The implant also contains a Bluetooth chip which allows him to receive colour signals sent from smartphones.
The surgery to implant the antenna was repeatedly rejected by bioethical committees, but ended up progressing regardless by virtue of an anonymous doctor.
The Eyeborg Project: didn’t see that coming
Rob Spence is a one-eyed filmmaker, who wears a prosthetic eye with a wireless video camera embedded inside.
The camera eye is made up of a two part sealable prosthetic shell, a circuit board, battery, camera module, and wireless video transmitter. He has two to choose from, one which looks realistic and another which glows red and looks like the Terminator’s eyes.
Spence says: “I swap between the two of them as a prosthetic eye is as switchable as a pair of earrings. I tend to pop one in when I am filming something interesting. And I often wear an eyepatch.”

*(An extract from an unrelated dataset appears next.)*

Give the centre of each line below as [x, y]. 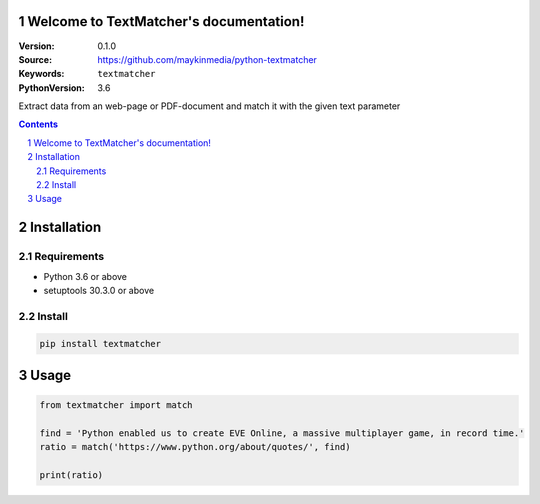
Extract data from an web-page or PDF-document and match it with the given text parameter [209, 106]
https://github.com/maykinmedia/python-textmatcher [207, 59]
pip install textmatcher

The camera isn’t connected to his optic nerve, so it doesn’t allow him to miraculously have full vision, but it can record everything he sees for roughly 30 minutes before the battery runs out.
The eye sends video signal to a receiver, through which it can then be streamed to a monitor, recorded and/or sent to the internet.
Currently, Spence is working alongside a team of engineers to develop a 3D printed version, which will make it easier to design the tech inside and streamline the manufacturing process. Keen to share the prosthetic with other one-eyed people, he wants to start selling 3D printed wireless eye cameras in the future.
“For me being an Eyeborg is all about taking a bad situation and making it better,” says Spence. “I don’t have to just ‘fit in’ with a prosthetic, I can celebrate my cyborgness and individuality. In other words, being one eyed can be fucking cool.”